[Source data]

======

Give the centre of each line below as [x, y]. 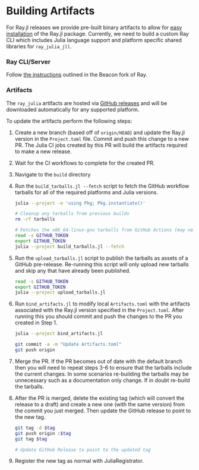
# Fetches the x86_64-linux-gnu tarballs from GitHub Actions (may [100, 230]
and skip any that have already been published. [72, 270]
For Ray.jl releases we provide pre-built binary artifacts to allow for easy [94, 27]
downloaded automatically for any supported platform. [73, 109]
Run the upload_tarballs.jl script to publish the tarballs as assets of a [101, 258]
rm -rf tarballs [35, 219]
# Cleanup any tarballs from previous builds [72, 214]
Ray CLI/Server [29, 62]
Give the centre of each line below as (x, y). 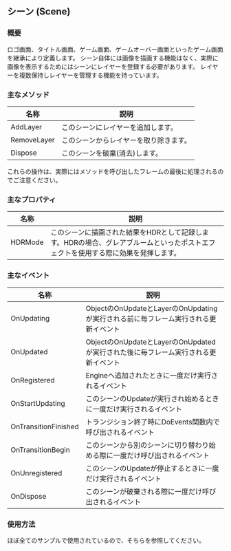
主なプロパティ (32, 199)
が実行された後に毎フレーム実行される (147, 352)
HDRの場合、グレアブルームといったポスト (133, 243)
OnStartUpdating (38, 403)
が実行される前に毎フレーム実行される (147, 318)
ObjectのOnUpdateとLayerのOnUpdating (152, 308)
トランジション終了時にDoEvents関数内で (153, 422)
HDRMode (27, 242)
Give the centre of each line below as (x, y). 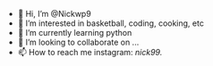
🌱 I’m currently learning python (75, 33)
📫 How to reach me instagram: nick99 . (90, 52)
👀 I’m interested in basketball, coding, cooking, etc (111, 23)
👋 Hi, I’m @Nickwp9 (54, 14)
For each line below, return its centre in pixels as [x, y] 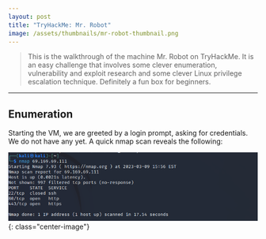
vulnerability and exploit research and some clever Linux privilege [135, 73]
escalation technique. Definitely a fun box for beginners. [119, 82]
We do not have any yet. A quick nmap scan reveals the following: [116, 141]
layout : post [30, 17]
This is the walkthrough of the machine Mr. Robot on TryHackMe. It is [141, 57]
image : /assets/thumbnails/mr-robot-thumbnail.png [93, 33]
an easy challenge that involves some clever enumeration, [122, 65]
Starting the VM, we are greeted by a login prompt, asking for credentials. [128, 133]
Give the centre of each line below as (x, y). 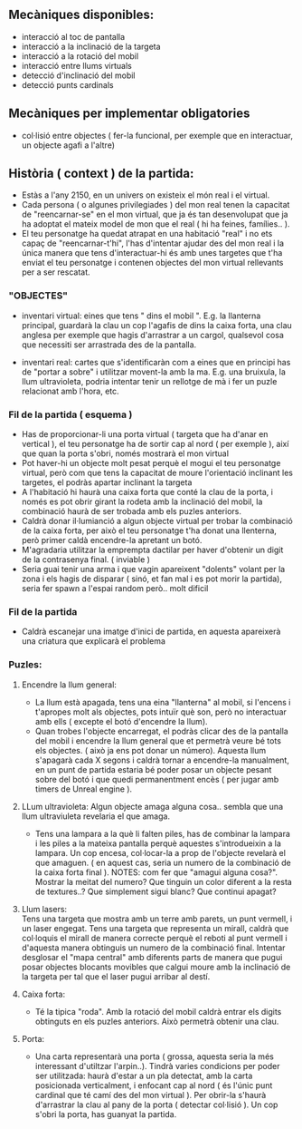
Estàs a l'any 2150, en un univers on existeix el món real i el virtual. (146, 195)
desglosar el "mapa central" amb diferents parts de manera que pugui (152, 957)
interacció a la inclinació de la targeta (91, 46)
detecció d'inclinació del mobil (78, 75)
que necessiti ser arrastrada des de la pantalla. (109, 345)
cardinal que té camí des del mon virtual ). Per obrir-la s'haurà (151, 1095)
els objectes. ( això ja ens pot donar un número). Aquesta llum (151, 750)
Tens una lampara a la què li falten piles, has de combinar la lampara (163, 833)
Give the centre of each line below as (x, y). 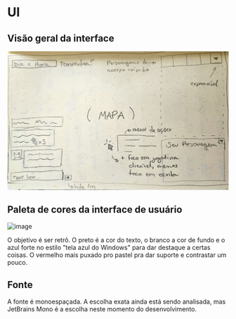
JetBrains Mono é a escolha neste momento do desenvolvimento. (102, 309)
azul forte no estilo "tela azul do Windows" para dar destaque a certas (109, 248)
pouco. (18, 263)
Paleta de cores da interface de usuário (95, 209)
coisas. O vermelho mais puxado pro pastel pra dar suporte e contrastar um (117, 255)
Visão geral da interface (61, 38)
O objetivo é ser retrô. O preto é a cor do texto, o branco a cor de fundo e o (116, 240)
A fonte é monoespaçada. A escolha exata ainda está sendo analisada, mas (117, 302)
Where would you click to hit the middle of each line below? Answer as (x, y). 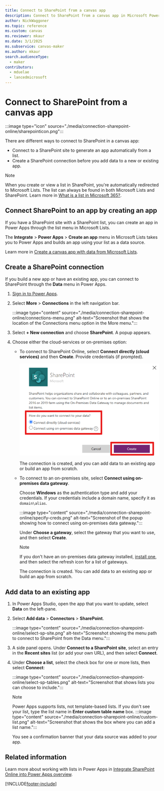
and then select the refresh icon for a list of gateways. (74, 562)
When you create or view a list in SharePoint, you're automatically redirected (82, 185)
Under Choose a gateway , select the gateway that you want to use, (87, 533)
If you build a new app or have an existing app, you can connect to (72, 279)
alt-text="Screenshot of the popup (108, 518)
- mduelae (19, 72)
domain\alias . (33, 503)
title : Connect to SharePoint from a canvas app (55, 10)
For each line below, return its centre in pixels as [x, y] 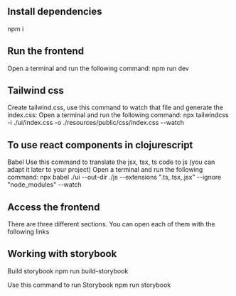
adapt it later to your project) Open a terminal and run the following [105, 170]
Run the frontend [45, 51]
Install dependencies [55, 12]
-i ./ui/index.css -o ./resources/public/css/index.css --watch [96, 123]
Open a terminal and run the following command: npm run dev [98, 68]
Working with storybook [62, 254]
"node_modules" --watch [44, 185]
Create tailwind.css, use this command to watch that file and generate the [116, 108]
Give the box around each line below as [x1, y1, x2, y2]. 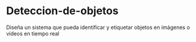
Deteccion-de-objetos [6, 4, 119, 18]
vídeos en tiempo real [6, 30, 60, 37]
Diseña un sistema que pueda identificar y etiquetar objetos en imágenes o [6, 24, 191, 31]
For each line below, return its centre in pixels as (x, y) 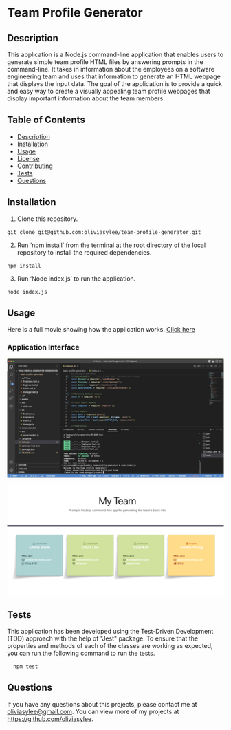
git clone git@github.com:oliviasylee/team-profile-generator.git (104, 232)
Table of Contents (46, 120)
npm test (26, 667)
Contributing (35, 166)
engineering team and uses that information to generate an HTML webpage (114, 76)
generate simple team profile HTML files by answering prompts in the (106, 62)
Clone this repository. (47, 219)
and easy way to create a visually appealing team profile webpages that (109, 91)
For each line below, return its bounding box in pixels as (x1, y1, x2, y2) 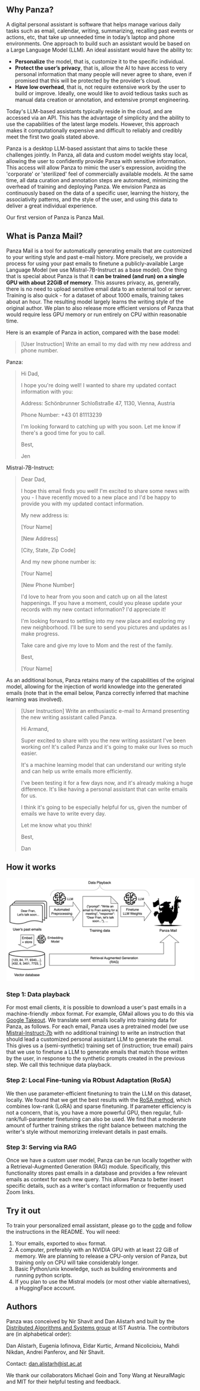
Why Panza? (6, 5, 54, 15)
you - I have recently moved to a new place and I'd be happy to (20, 493, 177, 501)
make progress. (20, 630, 60, 637)
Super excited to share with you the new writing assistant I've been (20, 737, 186, 744)
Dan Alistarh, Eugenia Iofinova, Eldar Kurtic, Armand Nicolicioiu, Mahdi (6, 1342, 180, 1349)
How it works (6, 862, 56, 872)
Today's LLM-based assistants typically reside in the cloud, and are (6, 107, 173, 115)
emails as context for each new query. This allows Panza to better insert (6, 1175, 184, 1183)

======

▶ WORK TO COMPLETE:
Find the line with "--watch [44, 185]". Reproduce it and every line after it through the last line above exactly, leaving out the pictures.

▶ COMPLETED TASK:
"node_modules" --watch [44, 185]
Create tailwind.css, use this command to watch that file and generate the [116, 108]
Give the box around each line below as [x1, y1, x2, y2]. 
Deteccion-de-objetos [6, 4, 119, 18]
vídeos en tiempo real [6, 30, 60, 37]
Diseña un sistema que pueda identificar y etiquetar objetos en imágenes o [6, 24, 191, 31]
For each line below, return its centre in pixels as (x, y) 
git clone git@github.com:oliviasylee/team-profile-generator.git (104, 232)
Table of Contents (46, 120)
npm test (26, 667)
Contributing (35, 166)
engineering team and uses that information to generate an HTML webpage (114, 76)
generate simple team profile HTML files by answering prompts in the (106, 62)
Clone this repository. (47, 219)
and easy way to create a visually appealing team profile webpages that (109, 91)
For each line below, return its bounding box in pixels as (x1, y1, x2, y2) 
Why Panza? (6, 5, 54, 15)
you - I have recently moved to a new place and I'd be happy to (20, 493, 177, 501)
make progress. (20, 630, 60, 637)
Super excited to share with you the new writing assistant I've been (20, 737, 186, 744)
Dan Alistarh, Eugenia Iofinova, Eldar Kurtic, Armand Nicolicioiu, Mahdi (6, 1342, 180, 1349)
How it works (6, 862, 56, 872)
Today's LLM-based assistants typically reside in the cloud, and are (6, 107, 173, 115)
emails as context for each new query. This allows Panza to better insert (6, 1175, 184, 1183)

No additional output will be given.